They’re the professions that many of us spend our childhoods aspiring to—but what is the reality of life in the spotlight?
Sarina Talip finds out for HerCanberra’s Summer Magazine: Shine.
JACK HEATH
For bestselling author Jack Heath, it’s been a long, hard slog. At 33, he’s already written 31 thrillers for adults and children.
Jack wrote his first book when he was a 17-year-old student at Lyneham High School. When he got the book contract, he was in his first semester of a music composition degree at the Australian National University. He dropped out to edit the book but has since regretted not completing a degree.

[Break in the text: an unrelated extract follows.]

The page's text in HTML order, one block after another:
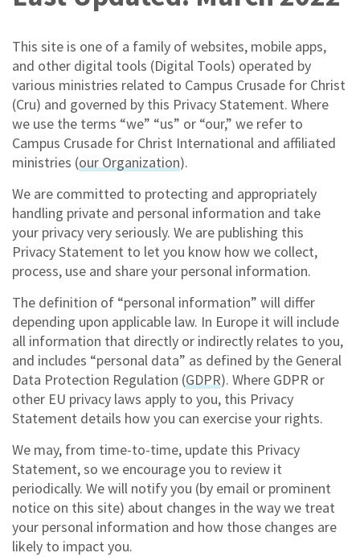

As a naive 19-year-old, he thought he’d won the publishing lottery. But reality quickly set in. “My third royalty cheque was actually 0 dollars and 0 cents—it just hadn’t earned out its advance. I was very poor for that next six months when I was waiting for the next cheque.”
He was living in a tiny apartment in Lyneham and surviving on apples and kangaroo sausages, which was all he could afford.
“Crucially though, at any time I could have just moved back in with my parents… So that’s another storytelling diversity thing, you only hear the stories from the people who have that safety net.
“I’d been surrounded by all these other authors whom I’d met at writer’s festivals and who all seemed so successful. Later on I realised that a lot of those people had either day jobs or rich spouses. In one case, a guy who I thought was the most successful author, it turned out that his parents had just given him a million‑dollar apartment.”
Jack only become a full-time author in the last two years. Before that, he had day jobs to pay the bills. He worked in a call centre for an IT company, sold televisions at the Good Guys in Belconnen, and then worked at Dymocks where he “shamelessly” spruiked his own books.
Then his book 300 Minutes of Danger did “really well,” so he was able to go down from working four days a week at the book store to three, then to two, then to one.
He felt “safe enough” to quit in December 2017. He realises he’s one of not many Australian authors who can make a living from just writing.
To beat the odds he advises writers to just make “lots and lots of attempts.” He adds, “I wrote 31 books, three of them have been massive bestsellers, the other ones just did OK, and it’s not like those three were better than any of the others. It was just a matter of them falling into the hands of the right readers at the right times.
“That’s why whenever I have any big royalty cheque or sell film rights, I’m like, ‘Straight onto the mortgage.’ I don’t want to go back to the call centre.” He shakes his head emphatically.